Over the past few months I’ve been thinking, on and off, about the concept of closure. How people crave it, how often they feel entitled to it, how the popular culture seems to indicate it is both necessary and probable, and how the reality is far from it.
You send a grant to a funding agency, and it comes with brief, infuriatingly vague comments. There’s nothing actionable in the feedback. You wish you could somehow reach through the funding-agency portal and into the past to grab the reviewer by the shoulders and shake them until they tell you what exactly it is that they didn’t like in your meticulously written proposal. The truth is, you will never really know. You will have to go with your experience if you are to revise. Maybe the reviewer’s own Dunning-Kruger prevented them from admitting they didn’t understand the project. Maybe they didn’t take the review seriously enough. Bottom line is, they didn’t like it, so it won’t get funded. You will never know exactly why.
A friend ghosts you. A romantic partner breaks it off with some it’s-not-you-it’s-me faux reason. They will probably never tell you why. Does it even matter why? You can try to figure it out on your own, but it won’t change the outcome. Ultimately, they’re gone.
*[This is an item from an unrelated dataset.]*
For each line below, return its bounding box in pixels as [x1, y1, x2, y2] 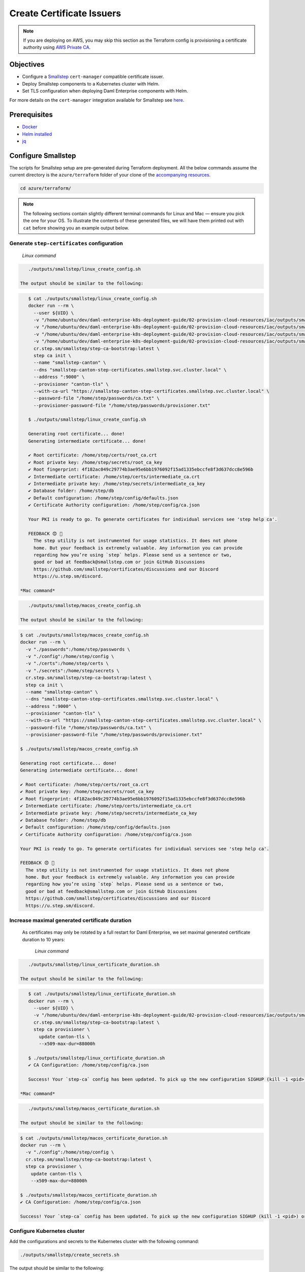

Why do we expect closure? I understand craving it, but why do we feel entitled to it? Part of it is not wanting to admit that things are over, and hopelessly so. Part of it is probably because popular culture makes it seem that closure is necessary in order to move on, and also likely. In popular movies, there are no loose ends at the conclusion of the narrative arc. The character faces their nemesis or an estranged parent or a former lover. Everything gets wrapped up, with in a neat little bow on top, because that’s how compelling storytelling works. The movies where things are left open-ended are considered artsy at best, bad and infuriating at worst. But they are closer to reality than the popular fare.
People who are in our lives don’t owe it to us to remain in our lives. Maybe we outlived our usefulness; this is cold and calculated, but sadly quite common. Maybe we hurt them or neglected them; then it’s out fault that they left. The point is, once someone is out of your life and doesn’t seem responsive to nudges, let them be. There’s no point in chasing them under the guise of seeking closure, because you already know the most important thing you need to know—they don’t want to be around anymore. It’s often a small mercy that they don’t relent in your quest to give you closure; are you sure you really want to know all the ways in which you suck?
I have certainly cut off contact with people without pomp or circumstance. If they deeply reflected on our relationship, they could probably figure out what was bothering me and what the reason was behind the withdrawal, but in a true Catch-22 situation, had they been able to reflect to the needed degree, we would not have gotten to the point that I had to withdraw. “But how will they know to do better next time?” you ask. I don’t care; it’s not my problem anymore. I don’t owe anyone an explanation after we no longer have a relationship. They have all they need to figure things out if they want to, but they probably won’t. I don’t owe them more emotional work.
A couple of months ago, a beta reader for my novel commented how a character needed to get closure in their relationship with a parent who’d spent the character’s whole life being avoidant and neglectful. The reader said the character needed a big moment of facing said parent and sharing their hurt. I don’t think so. Someone whose job was to love and cherish you failed to do so for years; you think they give a shit about your hurt feelings? You think they will be shocked and dismayed at the damage they’ve done? Hell no. That is probably what they were going for to begin with, even if it wasn’t fully conscious. No character of mine is going to give a horrible parent the satisfaction of articulating their own hurt. It wouldn’t be closure; it would ultimate humiliation. The parent can go @#$%&#%^ themselves while the character purges them from their life.
What say you, blogosphere? How important is it to get closure? How probable? And how is it mid-August already?